Datafable/epu-index

Import old articles in database

Closed this issue · 11 comments

Import old articles in database

See #50 with link to tmp script.

Hi @bartaelterman, I'm implementing based on your script but have a few more questions:

  • In your script, url is set to "not provided". Does that still make sense, given that the field allows NULL values?
  • In your script, the fields epu_score and cleaned_text are not set, is this correct. It seems you're processing cleaned_text in the spiders. Maybe we should move this to the model's save method, so cleaned text is computed and saved each time the model is saved, whatever the creation method was?

Thanks!

Hi @niconoe, indeed, some things are not correct in the script.

  • We don't have urls for old data. Hence #63 It shouldn't be set to "not provided", it can be left empty.
  • The text is indeed cleaned_text, not just text.
  • Epu score should be there. I'll send a new file asap.

Allright, thanks!

Does that make sense to store the text from CSV in both text and cleaned_text attribute? Or should I make text optional and keep it empty?

Hmm.. Maybe best to save it in text and cleaned text.

Import script written, but I'm facing a small issue: we have a constraint that consider an article a duplicate if it has the same journal, publication date and title. Some source data doesn't look like duplicates but still fails the test.

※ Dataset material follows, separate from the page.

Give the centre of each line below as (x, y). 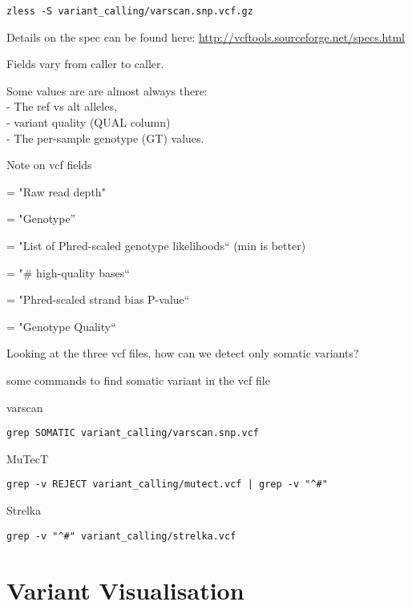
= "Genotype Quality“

It happens for example with generic titles such as "REACTIES", when the publishing time is set at midnight... For example, with the command:

$ cat articles_with_score.tsv | grep "'REACTIES'"

You'll see different articles called "REACTIES", with a publication time of "Mon Jul 13 00 00 00 2009"

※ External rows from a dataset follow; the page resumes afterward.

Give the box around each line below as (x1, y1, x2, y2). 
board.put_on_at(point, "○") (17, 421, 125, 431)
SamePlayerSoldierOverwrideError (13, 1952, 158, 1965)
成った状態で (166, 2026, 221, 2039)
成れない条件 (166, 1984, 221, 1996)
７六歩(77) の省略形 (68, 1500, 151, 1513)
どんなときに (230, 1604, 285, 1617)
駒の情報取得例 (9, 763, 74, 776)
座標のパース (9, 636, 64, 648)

Should we remove our constraint? Or change it so it only fails if text or epu_score is identical too? That seems a bit weird (especially the text option), but maybe that's a pragmatic solution... What do you think?

I've been looking at the articles you're pointing too. Indeed, for some the constraint is too stringent. I would say, let's add the text in the constraint. However, for the imported scripts, the text will be saved in cleaned_text so we should add that to the constraint too.

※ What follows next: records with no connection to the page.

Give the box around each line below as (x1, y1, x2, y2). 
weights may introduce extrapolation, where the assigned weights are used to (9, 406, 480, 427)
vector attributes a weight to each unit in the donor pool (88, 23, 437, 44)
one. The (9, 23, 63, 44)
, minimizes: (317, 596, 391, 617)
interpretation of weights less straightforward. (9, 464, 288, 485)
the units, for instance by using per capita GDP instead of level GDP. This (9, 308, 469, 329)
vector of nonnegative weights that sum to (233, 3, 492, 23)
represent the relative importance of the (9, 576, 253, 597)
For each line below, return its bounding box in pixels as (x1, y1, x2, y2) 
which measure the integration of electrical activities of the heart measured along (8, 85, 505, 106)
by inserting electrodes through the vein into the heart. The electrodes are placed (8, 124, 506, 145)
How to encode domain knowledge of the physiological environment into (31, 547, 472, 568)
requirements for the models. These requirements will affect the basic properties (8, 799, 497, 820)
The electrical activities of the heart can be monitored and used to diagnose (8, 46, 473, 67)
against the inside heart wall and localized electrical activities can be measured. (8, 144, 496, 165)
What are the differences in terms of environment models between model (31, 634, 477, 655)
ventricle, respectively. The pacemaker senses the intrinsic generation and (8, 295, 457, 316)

Hmmm, there's an additional issue there: text and cleaned_text cannot be added to the constraint, since this constraints implies an index, and the large text fields are too big to be indexed by Postgres...

I had a look at the initial issue (#54) about duplicates, but it seems we're a bit short of options here. I don't know how vital is this constraint... Is it to avoid that the scraper accidentally adds twice the same article? In that case, if the scraper always return an URL, maybe we can set the field as unique, but still allowing NULL values for the old articles.

Any other suggestion?

If setting the URL to unique does not imply that NULL values are not allowed, then that suggestion is ok!

Indeed, the SQL standard considers NULL values meaning "unknown", so duplicate NULLs are still allowed in case of unique constraints.

Script finally works!